> **What is needed**
Your answer is the lines below, exactly, from the one that contains "Tillgänglig till lördag 19 september" through the one that contains "Full Name* Phone Number*", both included.

> **Available records**
BEGIN

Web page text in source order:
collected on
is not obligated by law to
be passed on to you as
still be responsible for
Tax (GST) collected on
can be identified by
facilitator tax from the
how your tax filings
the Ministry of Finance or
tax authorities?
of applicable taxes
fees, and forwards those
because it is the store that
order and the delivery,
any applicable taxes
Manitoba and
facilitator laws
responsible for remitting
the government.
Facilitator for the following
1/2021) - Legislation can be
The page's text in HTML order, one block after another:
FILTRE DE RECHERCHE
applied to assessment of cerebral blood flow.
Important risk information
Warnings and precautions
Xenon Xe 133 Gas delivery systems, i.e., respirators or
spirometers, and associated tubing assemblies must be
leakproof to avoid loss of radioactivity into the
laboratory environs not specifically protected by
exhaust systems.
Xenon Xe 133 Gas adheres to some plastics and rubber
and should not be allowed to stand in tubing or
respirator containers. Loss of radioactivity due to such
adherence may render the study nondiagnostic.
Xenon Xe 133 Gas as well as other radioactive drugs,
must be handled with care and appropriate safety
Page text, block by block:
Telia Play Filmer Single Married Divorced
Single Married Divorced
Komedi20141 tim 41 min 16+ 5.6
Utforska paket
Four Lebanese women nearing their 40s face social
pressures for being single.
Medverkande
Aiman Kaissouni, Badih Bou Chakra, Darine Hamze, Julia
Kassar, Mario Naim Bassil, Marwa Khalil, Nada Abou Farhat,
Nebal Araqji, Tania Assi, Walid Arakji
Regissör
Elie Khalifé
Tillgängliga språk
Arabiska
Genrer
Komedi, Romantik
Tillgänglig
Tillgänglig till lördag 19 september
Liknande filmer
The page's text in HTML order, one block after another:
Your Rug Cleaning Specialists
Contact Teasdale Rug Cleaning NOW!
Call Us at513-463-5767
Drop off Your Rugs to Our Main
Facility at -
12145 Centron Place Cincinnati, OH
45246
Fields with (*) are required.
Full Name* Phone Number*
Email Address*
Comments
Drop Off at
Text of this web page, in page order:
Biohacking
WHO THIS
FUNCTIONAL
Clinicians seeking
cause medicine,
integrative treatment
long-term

END

> **Task result**
Tillgänglig till lördag 19 september
Liknande filmer
The page's text in HTML order, one block after another:
Your Rug Cleaning Specialists
Contact Teasdale Rug Cleaning NOW!
Call Us at513-463-5767
Drop off Your Rugs to Our Main
Facility at -
12145 Centron Place Cincinnati, OH
45246
Fields with (*) are required.
Full Name* Phone Number*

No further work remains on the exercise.